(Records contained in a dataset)
========================================
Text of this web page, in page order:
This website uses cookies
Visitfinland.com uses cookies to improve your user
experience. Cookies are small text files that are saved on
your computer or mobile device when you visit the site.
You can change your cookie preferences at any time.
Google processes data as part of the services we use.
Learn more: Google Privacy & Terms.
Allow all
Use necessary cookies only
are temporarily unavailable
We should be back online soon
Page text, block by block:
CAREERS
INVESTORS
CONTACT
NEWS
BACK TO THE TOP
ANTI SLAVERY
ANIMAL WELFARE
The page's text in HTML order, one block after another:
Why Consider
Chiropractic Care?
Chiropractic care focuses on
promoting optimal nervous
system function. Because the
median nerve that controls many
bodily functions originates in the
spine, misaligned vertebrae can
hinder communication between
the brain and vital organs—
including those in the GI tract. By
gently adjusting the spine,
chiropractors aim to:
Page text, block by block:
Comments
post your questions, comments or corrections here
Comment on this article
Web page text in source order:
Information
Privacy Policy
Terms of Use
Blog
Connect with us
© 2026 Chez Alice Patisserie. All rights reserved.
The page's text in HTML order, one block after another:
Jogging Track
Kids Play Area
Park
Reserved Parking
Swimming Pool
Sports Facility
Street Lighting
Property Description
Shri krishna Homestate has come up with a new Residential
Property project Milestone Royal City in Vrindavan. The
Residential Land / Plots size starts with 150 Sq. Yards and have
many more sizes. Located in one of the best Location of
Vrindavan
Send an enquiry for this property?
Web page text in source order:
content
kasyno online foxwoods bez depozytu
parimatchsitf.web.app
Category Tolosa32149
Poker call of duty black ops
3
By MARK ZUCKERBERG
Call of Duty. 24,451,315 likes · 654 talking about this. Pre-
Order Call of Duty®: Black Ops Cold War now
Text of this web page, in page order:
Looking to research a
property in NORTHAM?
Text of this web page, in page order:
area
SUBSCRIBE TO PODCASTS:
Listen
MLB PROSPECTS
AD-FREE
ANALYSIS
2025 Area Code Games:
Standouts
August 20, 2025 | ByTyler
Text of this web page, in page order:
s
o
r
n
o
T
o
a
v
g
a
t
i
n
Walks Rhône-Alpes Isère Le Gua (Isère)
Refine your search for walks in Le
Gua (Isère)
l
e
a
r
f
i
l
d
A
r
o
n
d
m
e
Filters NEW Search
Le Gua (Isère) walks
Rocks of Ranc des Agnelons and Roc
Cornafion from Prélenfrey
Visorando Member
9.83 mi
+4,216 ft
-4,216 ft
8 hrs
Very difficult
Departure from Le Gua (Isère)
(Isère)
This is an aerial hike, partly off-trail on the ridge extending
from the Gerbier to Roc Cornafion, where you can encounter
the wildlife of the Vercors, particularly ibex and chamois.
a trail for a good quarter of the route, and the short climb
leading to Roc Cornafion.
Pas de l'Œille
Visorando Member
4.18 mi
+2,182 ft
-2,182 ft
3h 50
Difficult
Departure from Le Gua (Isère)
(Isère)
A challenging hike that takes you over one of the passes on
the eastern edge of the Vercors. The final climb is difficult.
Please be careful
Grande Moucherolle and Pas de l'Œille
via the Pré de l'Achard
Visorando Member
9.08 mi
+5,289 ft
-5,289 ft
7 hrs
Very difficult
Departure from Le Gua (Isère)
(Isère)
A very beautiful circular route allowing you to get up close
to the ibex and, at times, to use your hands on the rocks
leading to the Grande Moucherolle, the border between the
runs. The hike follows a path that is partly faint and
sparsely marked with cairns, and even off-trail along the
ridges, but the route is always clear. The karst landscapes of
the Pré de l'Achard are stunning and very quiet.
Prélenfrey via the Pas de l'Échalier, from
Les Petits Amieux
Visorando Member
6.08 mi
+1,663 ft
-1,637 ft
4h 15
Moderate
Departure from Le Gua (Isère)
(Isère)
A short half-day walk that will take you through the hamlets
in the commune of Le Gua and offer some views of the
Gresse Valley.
========================================
- _WORK ITEM_
Your task is to copy every record exactly.

- _EXPECTED ANSWER_
Text of this web page, in page order:
This website uses cookies
Visitfinland.com uses cookies to improve your user
experience. Cookies are small text files that are saved on
your computer or mobile device when you visit the site.
You can change your cookie preferences at any time.
Google processes data as part of the services we use.
Learn more: Google Privacy & Terms.
Allow all
Use necessary cookies only
are temporarily unavailable
We should be back online soon
Page text, block by block:
CAREERS
INVESTORS
CONTACT
NEWS
BACK TO THE TOP
ANTI SLAVERY
ANIMAL WELFARE
The page's text in HTML order, one block after another:
Why Consider
Chiropractic Care?
Chiropractic care focuses on
promoting optimal nervous
system function. Because the
median nerve that controls many
bodily functions originates in the
spine, misaligned vertebrae can
hinder communication between
the brain and vital organs—
including those in the GI tract. By
gently adjusting the spine,
chiropractors aim to:
Page text, block by block:
Comments
post your questions, comments or corrections here
Comment on this article
Web page text in source order:
Information
Privacy Policy
Terms of Use
Blog
Connect with us
© 2026 Chez Alice Patisserie. All rights reserved.
The page's text in HTML order, one block after another:
Jogging Track
Kids Play Area
Park
Reserved Parking
Swimming Pool
Sports Facility
Street Lighting
Property Description
Shri krishna Homestate has come up with a new Residential
Property project Milestone Royal City in Vrindavan. The
Residential Land / Plots size starts with 150 Sq. Yards and have
many more sizes. Located in one of the best Location of
Vrindavan
Send an enquiry for this property?
Web page text in source order:
content
kasyno online foxwoods bez depozytu
parimatchsitf.web.app
Category Tolosa32149
Poker call of duty black ops
3
By MARK ZUCKERBERG
Call of Duty. 24,451,315 likes · 654 talking about this. Pre-
Order Call of Duty®: Black Ops Cold War now
Text of this web page, in page order:
Looking to research a
property in NORTHAM?
Text of this web page, in page order:
area
SUBSCRIBE TO PODCASTS:
Listen
MLB PROSPECTS
AD-FREE
ANALYSIS
2025 Area Code Games:
Standouts
August 20, 2025 | ByTyler
Text of this web page, in page order:
s
o
r
n
o
T
o
a
v
g
a
t
i
n
Walks Rhône-Alpes Isère Le Gua (Isère)
Refine your search for walks in Le
Gua (Isère)
l
e
a
r
f
i
l
d
A
r
o
n
d
m
e
Filters NEW Search
Le Gua (Isère) walks
Rocks of Ranc des Agnelons and Roc
Cornafion from Prélenfrey
Visorando Member
9.83 mi
+4,216 ft
-4,216 ft
8 hrs
Very difficult
Departure from Le Gua (Isère)
(Isère)
This is an aerial hike, partly off-trail on the ridge extending
from the Gerbier to Roc Cornafion, where you can encounter
the wildlife of the Vercors, particularly ibex and chamois.
a trail for a good quarter of the route, and the short climb
leading to Roc Cornafion.
Pas de l'Œille
Visorando Member
4.18 mi
+2,182 ft
-2,182 ft
3h 50
Difficult
Departure from Le Gua (Isère)
(Isère)
A challenging hike that takes you over one of the passes on
the eastern edge of the Vercors. The final climb is difficult.
Please be careful
Grande Moucherolle and Pas de l'Œille
via the Pré de l'Achard
Visorando Member
9.08 mi
+5,289 ft
-5,289 ft
7 hrs
Very difficult
Departure from Le Gua (Isère)
(Isère)
A very beautiful circular route allowing you to get up close
to the ibex and, at times, to use your hands on the rocks
leading to the Grande Moucherolle, the border between the
runs. The hike follows a path that is partly faint and
sparsely marked with cairns, and even off-trail along the
ridges, but the route is always clear. The karst landscapes of
the Pré de l'Achard are stunning and very quiet.
Prélenfrey via the Pas de l'Échalier, from
Les Petits Amieux
Visorando Member
6.08 mi
+1,663 ft
-1,637 ft
4h 15
Moderate
Departure from Le Gua (Isère)
(Isère)
A short half-day walk that will take you through the hamlets
in the commune of Le Gua and offer some views of the
Gresse Valley.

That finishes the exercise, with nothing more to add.